Death is everywhere in Idlib, Syria’s last rebel-held enclave

Death is everywhere in Idlib, Syria’s last rebel-held enclave

İdris Emen – IDLIB

As the Syrian war approaches its ninth year, half of the 22 million population has been displaced and more than six million of them had to leave the country.

In the south of the Idlib province, hundreds of thousands of people were displaced from their homes due to bombings and attacks carried out by the regime.

Due to the attacks, fear has replaced peace in Idlib city center, 40 kilometers from the Cilvegözü border gate in Turkey’s Hatay province.

Anxiety prevails in the city center and people are worried that the regime will move further north.



The biggest victims of this forced migration are children born into the war and who are trying to survive with their families.

The people of Idlib are saying they don’t go out in the evenings due to intense regime shelling. But for them, staying at home is not safe either, the bombs can come anytime.

Hürriyet correspondents İdris Emen and Selçuk Şamiloğlu spoke with the residents of Idlib, the last opposition-held enclave in the war-ravaged country.

Muhammed Ahmed Ashour says a bomb fell in front of his house while having dinner at home with his family. He said he had barged out of the house with his children, not knowing what exactly to do.


“We were having tea with my family at home at around 10:00 p.m. and a bomb fell onto the house opposite us. Our windows shook and shattered due to the bomb. Our house has become uninhabitable. Our children live in fear. But we don’t know where to go. This is our home,” Ashour explained the fear he had experienced.

Shopping has also come to a halt in Idlib, where people would shop as usual and which was relatively safer than other parts of Syria in the past.

An Idlib shopkeeper says that people do not shop except for their compulsory needs.

“People would shop and try to meet their needs before these latest developments. Now they only shop for essential things. The weather is cold, they buy heating material, clothing and basic food the most. This situation has negatively affected business life,” he adds.


Another shopkeeper, Ahmed Halabi, says prices have risen in Idlib after the last conflicts.

“The purchasing power of the people have decreased. People who migrate buy something to take with them. They mostly buy products such as flour, sugar, rice. We are going through hard times. People have to spend their money carefully,” Halabi says.

Regime forces are said to be 10 kilometers from Idlib city center, and while regime attacks continue in the south of Idlib, it is possible to see the traces of bomb attacks in the city center.

Houses whose windows are destroyed or ruined are the new normality of Idlib.

The mobility that was once on the streets is now gone.

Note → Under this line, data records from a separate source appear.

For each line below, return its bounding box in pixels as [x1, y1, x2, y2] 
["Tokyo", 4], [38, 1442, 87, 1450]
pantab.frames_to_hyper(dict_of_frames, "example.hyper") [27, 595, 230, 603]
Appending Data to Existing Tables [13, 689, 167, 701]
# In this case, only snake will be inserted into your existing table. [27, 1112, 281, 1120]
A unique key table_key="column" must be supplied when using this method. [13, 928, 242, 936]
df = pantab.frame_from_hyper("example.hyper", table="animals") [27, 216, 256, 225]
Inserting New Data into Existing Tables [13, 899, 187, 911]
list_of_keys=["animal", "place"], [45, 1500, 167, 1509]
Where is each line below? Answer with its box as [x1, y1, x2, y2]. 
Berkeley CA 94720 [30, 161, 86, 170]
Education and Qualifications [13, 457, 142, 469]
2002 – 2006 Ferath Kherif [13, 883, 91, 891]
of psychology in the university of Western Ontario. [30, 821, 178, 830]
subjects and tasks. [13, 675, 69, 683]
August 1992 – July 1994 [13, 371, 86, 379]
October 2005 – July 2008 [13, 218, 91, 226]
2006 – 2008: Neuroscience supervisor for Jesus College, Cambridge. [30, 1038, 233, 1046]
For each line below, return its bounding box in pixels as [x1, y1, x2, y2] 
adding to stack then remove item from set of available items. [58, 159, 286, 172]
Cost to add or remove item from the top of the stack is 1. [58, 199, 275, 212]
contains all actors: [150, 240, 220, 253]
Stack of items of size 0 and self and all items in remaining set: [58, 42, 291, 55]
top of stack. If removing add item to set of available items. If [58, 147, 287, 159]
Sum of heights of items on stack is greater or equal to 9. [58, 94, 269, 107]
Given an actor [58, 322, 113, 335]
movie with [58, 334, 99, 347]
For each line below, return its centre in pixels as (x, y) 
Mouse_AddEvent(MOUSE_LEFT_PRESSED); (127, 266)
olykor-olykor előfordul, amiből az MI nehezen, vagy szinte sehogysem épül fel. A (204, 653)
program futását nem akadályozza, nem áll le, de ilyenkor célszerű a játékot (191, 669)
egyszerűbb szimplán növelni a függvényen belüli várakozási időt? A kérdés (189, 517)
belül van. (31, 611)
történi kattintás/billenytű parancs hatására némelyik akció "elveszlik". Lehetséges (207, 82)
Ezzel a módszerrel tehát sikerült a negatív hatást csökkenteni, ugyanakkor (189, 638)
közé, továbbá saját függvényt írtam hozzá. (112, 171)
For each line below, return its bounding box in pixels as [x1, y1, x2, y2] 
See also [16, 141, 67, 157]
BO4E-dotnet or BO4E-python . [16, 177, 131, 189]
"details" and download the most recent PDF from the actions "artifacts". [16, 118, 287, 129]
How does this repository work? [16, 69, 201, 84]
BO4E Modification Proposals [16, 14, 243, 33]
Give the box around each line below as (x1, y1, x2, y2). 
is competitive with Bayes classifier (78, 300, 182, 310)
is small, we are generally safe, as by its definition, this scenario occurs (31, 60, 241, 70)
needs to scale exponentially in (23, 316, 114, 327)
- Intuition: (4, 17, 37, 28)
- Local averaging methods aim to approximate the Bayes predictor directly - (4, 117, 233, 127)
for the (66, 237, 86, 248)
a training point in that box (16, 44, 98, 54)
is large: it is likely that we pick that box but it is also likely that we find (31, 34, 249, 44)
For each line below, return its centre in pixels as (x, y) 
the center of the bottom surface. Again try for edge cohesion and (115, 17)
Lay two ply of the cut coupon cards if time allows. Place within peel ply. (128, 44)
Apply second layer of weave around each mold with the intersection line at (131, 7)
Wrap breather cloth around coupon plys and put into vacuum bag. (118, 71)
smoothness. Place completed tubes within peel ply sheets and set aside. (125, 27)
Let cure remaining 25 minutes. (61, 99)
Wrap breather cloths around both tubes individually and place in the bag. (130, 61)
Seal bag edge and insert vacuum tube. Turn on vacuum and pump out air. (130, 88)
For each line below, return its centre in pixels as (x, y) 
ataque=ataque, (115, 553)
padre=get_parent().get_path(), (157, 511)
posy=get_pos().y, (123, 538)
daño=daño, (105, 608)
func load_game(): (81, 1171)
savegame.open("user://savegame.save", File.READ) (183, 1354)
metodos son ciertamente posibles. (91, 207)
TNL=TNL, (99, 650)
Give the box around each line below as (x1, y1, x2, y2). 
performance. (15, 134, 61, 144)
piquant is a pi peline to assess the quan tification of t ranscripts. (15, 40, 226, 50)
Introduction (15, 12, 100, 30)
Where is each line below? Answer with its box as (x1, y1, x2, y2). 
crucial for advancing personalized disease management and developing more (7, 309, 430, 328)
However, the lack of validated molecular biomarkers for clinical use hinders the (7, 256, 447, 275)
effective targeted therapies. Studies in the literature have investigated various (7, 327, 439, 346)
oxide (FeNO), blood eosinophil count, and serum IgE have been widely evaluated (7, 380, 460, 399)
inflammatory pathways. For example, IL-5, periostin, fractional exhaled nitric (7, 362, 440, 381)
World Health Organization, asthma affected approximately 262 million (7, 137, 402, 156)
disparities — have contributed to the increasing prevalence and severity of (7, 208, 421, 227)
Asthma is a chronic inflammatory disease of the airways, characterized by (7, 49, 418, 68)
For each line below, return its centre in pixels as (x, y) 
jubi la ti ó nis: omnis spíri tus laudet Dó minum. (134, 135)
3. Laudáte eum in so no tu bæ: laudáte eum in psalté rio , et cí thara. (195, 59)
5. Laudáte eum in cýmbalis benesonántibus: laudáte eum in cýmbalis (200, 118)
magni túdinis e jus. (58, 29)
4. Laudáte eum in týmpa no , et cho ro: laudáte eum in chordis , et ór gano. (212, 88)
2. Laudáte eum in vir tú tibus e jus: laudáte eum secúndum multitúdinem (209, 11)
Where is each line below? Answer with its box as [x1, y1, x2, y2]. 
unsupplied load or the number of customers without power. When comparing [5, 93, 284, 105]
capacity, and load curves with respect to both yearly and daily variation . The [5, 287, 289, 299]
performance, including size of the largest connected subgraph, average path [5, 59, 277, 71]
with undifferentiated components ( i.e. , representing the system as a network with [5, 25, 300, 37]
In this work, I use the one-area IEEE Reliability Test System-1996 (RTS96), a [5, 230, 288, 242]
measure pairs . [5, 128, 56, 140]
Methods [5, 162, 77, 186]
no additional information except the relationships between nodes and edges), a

These people, having fled regions whose control passed from opposition forces to the Syrian regime after joint attacks with Russian jets, are on the move again, with a few of their belongings.


Hundreds of vehicles driving out of the province on the Darritazze road to Afrin are drawing our attention.

Locals help open traffic in the area where the road is often blocked due to long queues.

An officer who checks the passing cars says that nearly a thousand families flee a day.

“The people set out to go to Basuta, and from there to Afrin, because of the clashes that started in the Etarib region. Migration started three days ago,” he says.


Hasan Muhammed, who set off with his family, says that he was trying to find a safe place for himself and his children.

“We escaped the conflicts in the Etarib region. With my wife and seven children, we hit the road with a few items we took with us. We have been on the road for seven hours. We have three more hours. We are trying to find a safe place.”